**Prompt**
Where a line of the records holds the string "support", copy that line.

■ ■ ■ ■

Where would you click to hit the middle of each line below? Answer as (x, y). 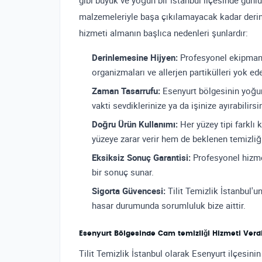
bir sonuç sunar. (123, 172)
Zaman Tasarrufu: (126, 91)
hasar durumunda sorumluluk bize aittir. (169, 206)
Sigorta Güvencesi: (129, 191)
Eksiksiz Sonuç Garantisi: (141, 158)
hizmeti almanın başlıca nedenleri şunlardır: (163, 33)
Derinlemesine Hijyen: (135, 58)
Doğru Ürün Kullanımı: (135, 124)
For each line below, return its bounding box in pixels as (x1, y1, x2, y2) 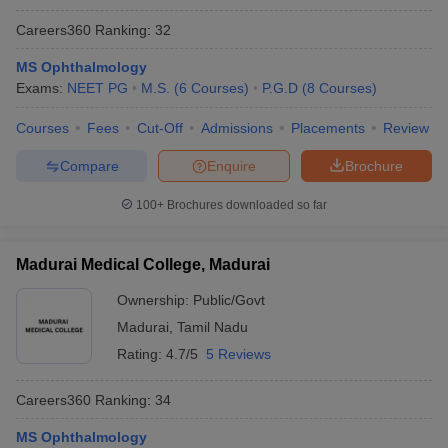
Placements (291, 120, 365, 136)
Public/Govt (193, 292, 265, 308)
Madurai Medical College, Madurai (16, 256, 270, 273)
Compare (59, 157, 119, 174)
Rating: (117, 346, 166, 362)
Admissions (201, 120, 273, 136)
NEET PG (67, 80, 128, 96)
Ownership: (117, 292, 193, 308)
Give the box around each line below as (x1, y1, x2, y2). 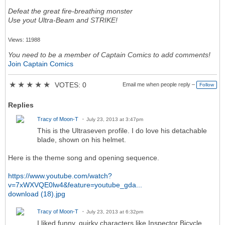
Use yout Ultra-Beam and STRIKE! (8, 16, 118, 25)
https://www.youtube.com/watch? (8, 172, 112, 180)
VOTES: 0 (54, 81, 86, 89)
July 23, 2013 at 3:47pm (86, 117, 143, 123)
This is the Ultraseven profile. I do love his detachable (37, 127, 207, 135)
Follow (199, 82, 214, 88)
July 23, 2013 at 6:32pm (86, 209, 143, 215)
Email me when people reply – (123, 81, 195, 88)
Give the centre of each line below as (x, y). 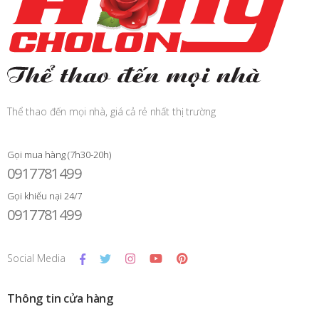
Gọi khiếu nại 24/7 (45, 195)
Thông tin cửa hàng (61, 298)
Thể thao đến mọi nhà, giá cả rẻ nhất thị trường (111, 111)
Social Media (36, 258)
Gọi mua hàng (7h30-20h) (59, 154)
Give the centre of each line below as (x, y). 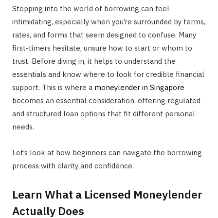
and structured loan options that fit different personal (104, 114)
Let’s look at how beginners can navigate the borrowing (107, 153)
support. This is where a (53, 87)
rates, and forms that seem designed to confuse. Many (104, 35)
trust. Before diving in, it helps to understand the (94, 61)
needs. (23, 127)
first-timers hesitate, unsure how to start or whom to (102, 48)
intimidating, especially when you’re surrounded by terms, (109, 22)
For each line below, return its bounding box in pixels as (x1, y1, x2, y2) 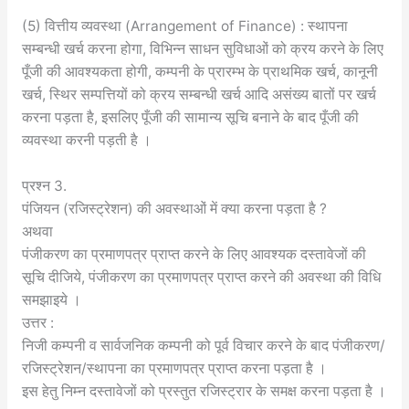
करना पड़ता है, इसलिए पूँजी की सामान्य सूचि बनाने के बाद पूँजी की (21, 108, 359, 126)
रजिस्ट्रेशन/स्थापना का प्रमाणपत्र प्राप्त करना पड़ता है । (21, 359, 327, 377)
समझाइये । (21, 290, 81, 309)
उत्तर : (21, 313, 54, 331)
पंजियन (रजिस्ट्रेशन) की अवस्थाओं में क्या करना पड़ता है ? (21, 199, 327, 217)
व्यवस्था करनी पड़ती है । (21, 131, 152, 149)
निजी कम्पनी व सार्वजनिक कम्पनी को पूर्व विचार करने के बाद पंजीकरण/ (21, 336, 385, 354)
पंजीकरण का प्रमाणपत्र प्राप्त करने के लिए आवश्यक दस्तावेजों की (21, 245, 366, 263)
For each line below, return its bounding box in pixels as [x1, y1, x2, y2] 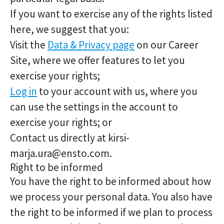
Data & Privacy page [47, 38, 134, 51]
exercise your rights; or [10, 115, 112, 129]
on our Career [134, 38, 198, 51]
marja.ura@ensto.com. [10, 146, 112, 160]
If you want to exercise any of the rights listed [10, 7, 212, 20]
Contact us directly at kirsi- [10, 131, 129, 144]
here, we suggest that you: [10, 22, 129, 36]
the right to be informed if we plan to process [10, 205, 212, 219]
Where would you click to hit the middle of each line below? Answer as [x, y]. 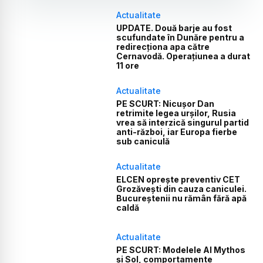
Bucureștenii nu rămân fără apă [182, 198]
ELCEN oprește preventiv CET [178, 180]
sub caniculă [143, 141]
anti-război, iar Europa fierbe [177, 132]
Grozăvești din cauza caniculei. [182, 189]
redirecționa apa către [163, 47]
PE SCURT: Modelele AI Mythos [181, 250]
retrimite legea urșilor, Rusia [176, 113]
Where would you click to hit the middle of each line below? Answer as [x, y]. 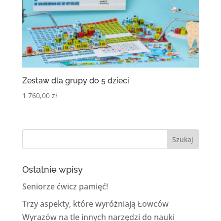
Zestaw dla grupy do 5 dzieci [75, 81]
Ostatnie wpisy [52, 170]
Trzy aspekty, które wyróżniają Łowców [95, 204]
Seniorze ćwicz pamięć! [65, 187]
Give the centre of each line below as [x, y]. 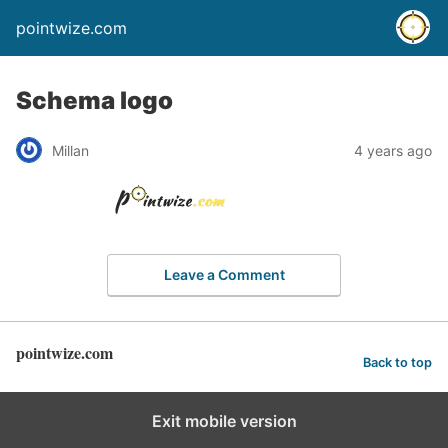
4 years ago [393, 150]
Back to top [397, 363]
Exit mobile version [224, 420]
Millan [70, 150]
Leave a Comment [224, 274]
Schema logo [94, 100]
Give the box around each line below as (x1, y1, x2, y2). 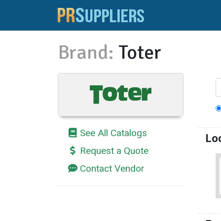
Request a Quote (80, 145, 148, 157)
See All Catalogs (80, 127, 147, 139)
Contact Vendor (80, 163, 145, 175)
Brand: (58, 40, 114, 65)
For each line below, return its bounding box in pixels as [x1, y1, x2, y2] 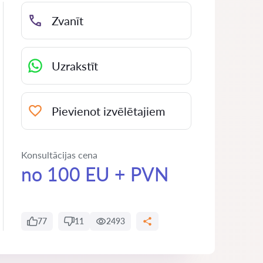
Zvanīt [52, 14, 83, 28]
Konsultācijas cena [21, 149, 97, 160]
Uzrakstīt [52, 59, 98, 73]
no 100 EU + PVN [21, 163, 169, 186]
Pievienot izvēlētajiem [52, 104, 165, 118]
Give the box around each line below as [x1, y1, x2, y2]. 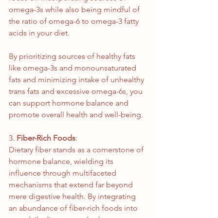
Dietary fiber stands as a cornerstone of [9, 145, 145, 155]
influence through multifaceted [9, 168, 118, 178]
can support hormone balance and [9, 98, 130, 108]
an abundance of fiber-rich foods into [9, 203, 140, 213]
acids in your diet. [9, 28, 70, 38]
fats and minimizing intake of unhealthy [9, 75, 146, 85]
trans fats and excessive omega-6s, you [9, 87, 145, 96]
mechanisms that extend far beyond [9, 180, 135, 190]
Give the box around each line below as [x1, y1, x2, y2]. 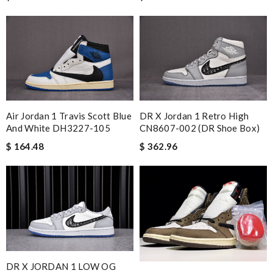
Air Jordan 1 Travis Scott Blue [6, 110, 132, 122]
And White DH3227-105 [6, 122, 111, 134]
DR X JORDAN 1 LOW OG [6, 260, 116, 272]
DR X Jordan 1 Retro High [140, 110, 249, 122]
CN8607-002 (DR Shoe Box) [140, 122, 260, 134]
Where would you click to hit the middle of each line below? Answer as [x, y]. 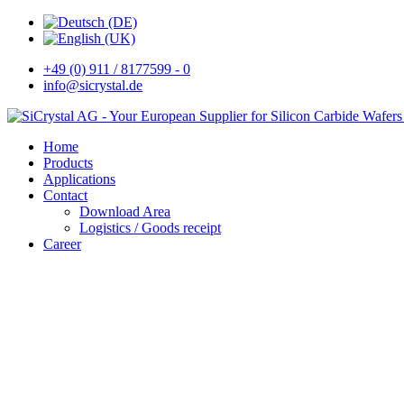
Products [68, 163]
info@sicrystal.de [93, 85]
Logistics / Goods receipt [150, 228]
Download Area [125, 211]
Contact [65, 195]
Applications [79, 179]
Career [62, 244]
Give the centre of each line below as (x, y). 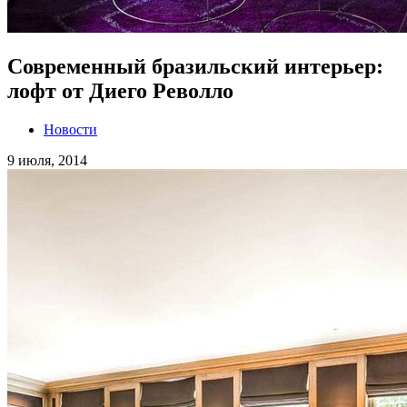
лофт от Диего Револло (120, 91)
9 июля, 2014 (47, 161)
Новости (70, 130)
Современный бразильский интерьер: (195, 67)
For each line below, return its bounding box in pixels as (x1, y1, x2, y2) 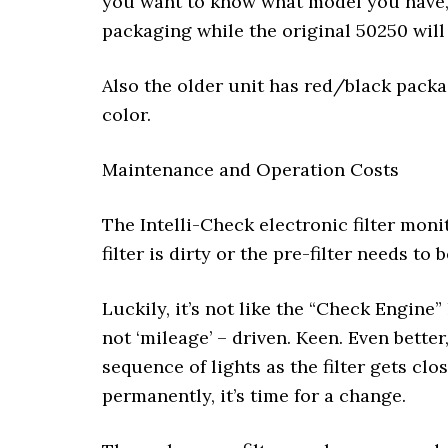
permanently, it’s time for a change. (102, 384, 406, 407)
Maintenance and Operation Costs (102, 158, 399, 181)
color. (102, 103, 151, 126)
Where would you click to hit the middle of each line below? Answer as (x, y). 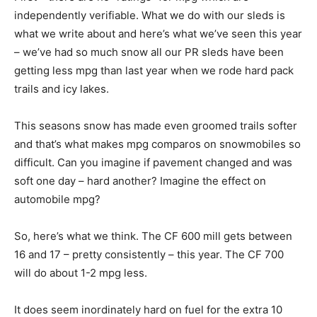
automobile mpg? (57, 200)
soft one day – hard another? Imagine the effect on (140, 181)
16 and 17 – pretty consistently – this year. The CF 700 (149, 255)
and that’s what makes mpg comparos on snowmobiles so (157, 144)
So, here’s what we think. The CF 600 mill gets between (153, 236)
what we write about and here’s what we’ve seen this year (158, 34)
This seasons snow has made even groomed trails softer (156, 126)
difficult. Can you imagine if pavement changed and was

■ ■ ■ ■

**Result**
support. This is where a (53, 87)
can support hormone balance and [9, 98, 130, 108]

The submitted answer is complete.